- Opening Delimiter -
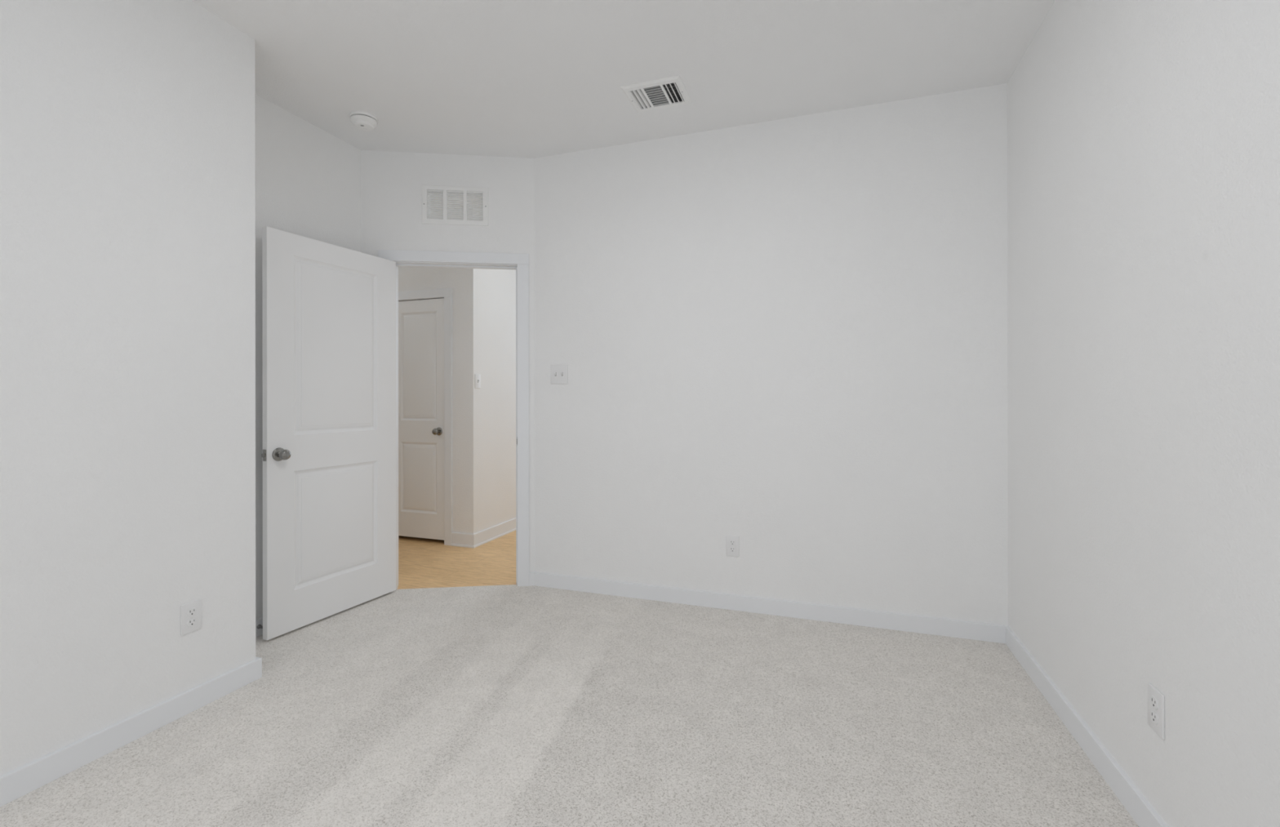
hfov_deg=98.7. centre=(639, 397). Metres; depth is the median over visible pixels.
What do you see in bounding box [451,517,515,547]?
baseboard
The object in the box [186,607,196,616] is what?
receptacle
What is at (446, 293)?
trim
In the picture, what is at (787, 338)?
wall
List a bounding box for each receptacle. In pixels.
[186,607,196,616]
[186,617,196,626]
[729,540,735,545]
[729,546,735,551]
[1150,695,1158,710]
[1150,710,1158,724]
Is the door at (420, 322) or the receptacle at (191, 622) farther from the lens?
the door at (420, 322)
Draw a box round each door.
[261,226,395,639]
[398,297,444,540]
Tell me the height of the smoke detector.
0.060 m
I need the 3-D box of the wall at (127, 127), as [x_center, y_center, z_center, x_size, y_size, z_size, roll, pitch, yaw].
[-2.500,-0.154,0.682,0.530,2.763,3.728,0,0,19]
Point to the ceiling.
(509, 78)
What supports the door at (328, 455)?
attached to the door frame
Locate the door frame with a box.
[377,249,528,589]
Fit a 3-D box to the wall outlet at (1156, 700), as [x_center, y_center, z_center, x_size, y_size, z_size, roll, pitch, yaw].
[1.389,0.843,1.481,0.008,0.116,0.072,0,0,19]
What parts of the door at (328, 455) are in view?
latch plate, knob, panel, panel
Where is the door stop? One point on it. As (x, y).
(259, 626)
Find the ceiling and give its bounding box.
[191,0,1055,212]
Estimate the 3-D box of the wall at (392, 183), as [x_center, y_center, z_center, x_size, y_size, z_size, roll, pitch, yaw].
[-1.212,-0.155,3.532,1.060,2.763,0.118,0,0,-7]
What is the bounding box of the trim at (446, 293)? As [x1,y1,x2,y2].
[398,287,452,545]
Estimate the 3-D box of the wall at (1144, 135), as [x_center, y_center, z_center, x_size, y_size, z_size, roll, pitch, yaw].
[1.034,-0.158,0.236,0.120,2.763,5.150,0,0,19]
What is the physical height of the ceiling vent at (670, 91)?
0.212 m
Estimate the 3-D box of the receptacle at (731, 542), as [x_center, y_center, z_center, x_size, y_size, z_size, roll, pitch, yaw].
[0.526,0.825,3.121,0.034,0.029,0.004,0,0,19]
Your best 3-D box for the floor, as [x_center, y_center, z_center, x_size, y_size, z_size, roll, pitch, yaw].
[-1.103,1.221,2.749,5.544,0.030,8.300,0,0,19]
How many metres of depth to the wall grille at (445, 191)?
3.48 m
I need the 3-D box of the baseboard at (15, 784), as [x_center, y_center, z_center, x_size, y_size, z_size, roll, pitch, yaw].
[-2.254,1.171,1.198,0.427,0.096,4.622,0,0,19]
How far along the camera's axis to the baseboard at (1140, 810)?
2.81 m
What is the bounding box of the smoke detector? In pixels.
[349,111,377,131]
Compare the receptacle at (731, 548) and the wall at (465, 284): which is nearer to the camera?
the receptacle at (731, 548)
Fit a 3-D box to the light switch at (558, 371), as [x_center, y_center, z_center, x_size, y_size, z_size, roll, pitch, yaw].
[-0.513,-0.147,3.469,0.118,0.124,0.018,0,0,19]
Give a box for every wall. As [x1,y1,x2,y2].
[0,0,255,776]
[255,93,515,619]
[360,150,534,572]
[398,209,482,533]
[533,83,1008,625]
[1007,0,1279,826]
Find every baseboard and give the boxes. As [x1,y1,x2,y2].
[0,617,262,806]
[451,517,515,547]
[528,572,1168,826]
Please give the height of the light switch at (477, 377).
0.116 m
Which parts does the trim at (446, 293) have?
casing, casing
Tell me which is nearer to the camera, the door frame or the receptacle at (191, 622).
the receptacle at (191, 622)
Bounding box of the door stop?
[257,624,262,628]
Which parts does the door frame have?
casing, casing
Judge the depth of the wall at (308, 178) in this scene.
3.21 m
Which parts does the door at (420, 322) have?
panel, panel, knob
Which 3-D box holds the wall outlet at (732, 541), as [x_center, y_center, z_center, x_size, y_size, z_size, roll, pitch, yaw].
[0.526,0.844,3.123,0.072,0.116,0.008,0,0,19]
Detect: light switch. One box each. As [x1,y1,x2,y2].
[475,373,480,388]
[551,364,567,384]
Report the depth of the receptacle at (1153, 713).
1.48 m
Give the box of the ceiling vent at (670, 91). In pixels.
[620,75,691,112]
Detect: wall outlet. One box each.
[180,599,201,635]
[726,535,738,556]
[1147,682,1164,739]
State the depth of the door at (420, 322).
4.63 m
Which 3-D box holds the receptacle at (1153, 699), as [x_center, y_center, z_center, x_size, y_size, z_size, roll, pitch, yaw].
[1.387,0.823,1.482,0.004,0.029,0.034,0,0,19]
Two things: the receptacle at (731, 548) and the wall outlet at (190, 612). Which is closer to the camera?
the wall outlet at (190, 612)
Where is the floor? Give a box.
[0,530,1138,826]
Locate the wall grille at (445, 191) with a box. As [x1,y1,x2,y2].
[422,185,488,226]
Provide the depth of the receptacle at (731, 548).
3.12 m
- Closing Delimiter -
▶ EXERCISE OBJECTIVE: Repeat the data word for word; drop the pictures.

▶ TASK RESPONSE:
hfov_deg=98.7. centre=(639, 397). Metres; depth is the median over visible pixels.
What do you see in bounding box [451,517,515,547]?
baseboard
The object in the box [186,607,196,616] is what?
receptacle
What is at (446, 293)?
trim
In the picture, what is at (787, 338)?
wall
List a bounding box for each receptacle. In pixels.
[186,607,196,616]
[186,617,196,626]
[729,540,735,545]
[729,546,735,551]
[1150,695,1158,710]
[1150,710,1158,724]
Is the door at (420, 322) or the receptacle at (191, 622) farther from the lens?
the door at (420, 322)
Draw a box round each door.
[261,226,395,639]
[398,297,444,540]
Tell me the height of the smoke detector.
0.060 m
I need the 3-D box of the wall at (127, 127), as [x_center, y_center, z_center, x_size, y_size, z_size, roll, pitch, yaw].
[-2.500,-0.154,0.682,0.530,2.763,3.728,0,0,19]
Point to the ceiling.
(509, 78)
What supports the door at (328, 455)?
attached to the door frame
Locate the door frame with a box.
[377,249,528,589]
Fit a 3-D box to the wall outlet at (1156, 700), as [x_center, y_center, z_center, x_size, y_size, z_size, roll, pitch, yaw].
[1.389,0.843,1.481,0.008,0.116,0.072,0,0,19]
What parts of the door at (328, 455) are in view?
latch plate, knob, panel, panel
Where is the door stop? One point on it. As (x, y).
(259, 626)
Find the ceiling and give its bounding box.
[191,0,1055,212]
Estimate the 3-D box of the wall at (392, 183), as [x_center, y_center, z_center, x_size, y_size, z_size, roll, pitch, yaw].
[-1.212,-0.155,3.532,1.060,2.763,0.118,0,0,-7]
What is the bounding box of the trim at (446, 293)? As [x1,y1,x2,y2].
[398,287,452,545]
Estimate the 3-D box of the wall at (1144, 135), as [x_center, y_center, z_center, x_size, y_size, z_size, roll, pitch, yaw].
[1.034,-0.158,0.236,0.120,2.763,5.150,0,0,19]
What is the physical height of the ceiling vent at (670, 91)?
0.212 m
Estimate the 3-D box of the receptacle at (731, 542), as [x_center, y_center, z_center, x_size, y_size, z_size, roll, pitch, yaw].
[0.526,0.825,3.121,0.034,0.029,0.004,0,0,19]
Your best 3-D box for the floor, as [x_center, y_center, z_center, x_size, y_size, z_size, roll, pitch, yaw].
[-1.103,1.221,2.749,5.544,0.030,8.300,0,0,19]
How many metres of depth to the wall grille at (445, 191)?
3.48 m
I need the 3-D box of the baseboard at (15, 784), as [x_center, y_center, z_center, x_size, y_size, z_size, roll, pitch, yaw].
[-2.254,1.171,1.198,0.427,0.096,4.622,0,0,19]
How far along the camera's axis to the baseboard at (1140, 810)?
2.81 m
What is the bounding box of the smoke detector? In pixels.
[349,111,377,131]
Compare the receptacle at (731, 548) and the wall at (465, 284): which is nearer to the camera?
the receptacle at (731, 548)
Fit a 3-D box to the light switch at (558, 371), as [x_center, y_center, z_center, x_size, y_size, z_size, roll, pitch, yaw].
[-0.513,-0.147,3.469,0.118,0.124,0.018,0,0,19]
Give a box for every wall. As [x1,y1,x2,y2].
[0,0,255,776]
[255,93,515,619]
[360,150,534,572]
[398,209,482,533]
[533,83,1008,625]
[1007,0,1279,826]
Find every baseboard and give the boxes. As [x1,y1,x2,y2].
[0,617,262,806]
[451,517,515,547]
[528,572,1168,826]
Please give the height of the light switch at (477, 377).
0.116 m
Which parts does the trim at (446, 293) have?
casing, casing
Tell me which is nearer to the camera, the door frame or the receptacle at (191, 622).
the receptacle at (191, 622)
Bounding box of the door stop?
[257,624,262,628]
Which parts does the door frame have?
casing, casing
Judge the depth of the wall at (308, 178) in this scene.
3.21 m
Which parts does the door at (420, 322) have?
panel, panel, knob
Which 3-D box holds the wall outlet at (732, 541), as [x_center, y_center, z_center, x_size, y_size, z_size, roll, pitch, yaw].
[0.526,0.844,3.123,0.072,0.116,0.008,0,0,19]
Detect: light switch. One box each. As [x1,y1,x2,y2].
[475,373,480,388]
[551,364,567,384]
Report the depth of the receptacle at (1153, 713).
1.48 m
Give the box of the ceiling vent at (670, 91). In pixels.
[620,75,691,112]
Detect: wall outlet. One box each.
[180,599,201,635]
[726,535,738,556]
[1147,682,1164,739]
State the depth of the door at (420, 322).
4.63 m
Which 3-D box holds the receptacle at (1153, 699), as [x_center, y_center, z_center, x_size, y_size, z_size, roll, pitch, yaw].
[1.387,0.823,1.482,0.004,0.029,0.034,0,0,19]
Two things: the receptacle at (731, 548) and the wall outlet at (190, 612). Which is closer to the camera?
the wall outlet at (190, 612)
Where is the floor? Give a box.
[0,530,1138,826]
Locate the wall grille at (445, 191) with a box. As [x1,y1,x2,y2].
[422,185,488,226]
Provide the depth of the receptacle at (731, 548).
3.12 m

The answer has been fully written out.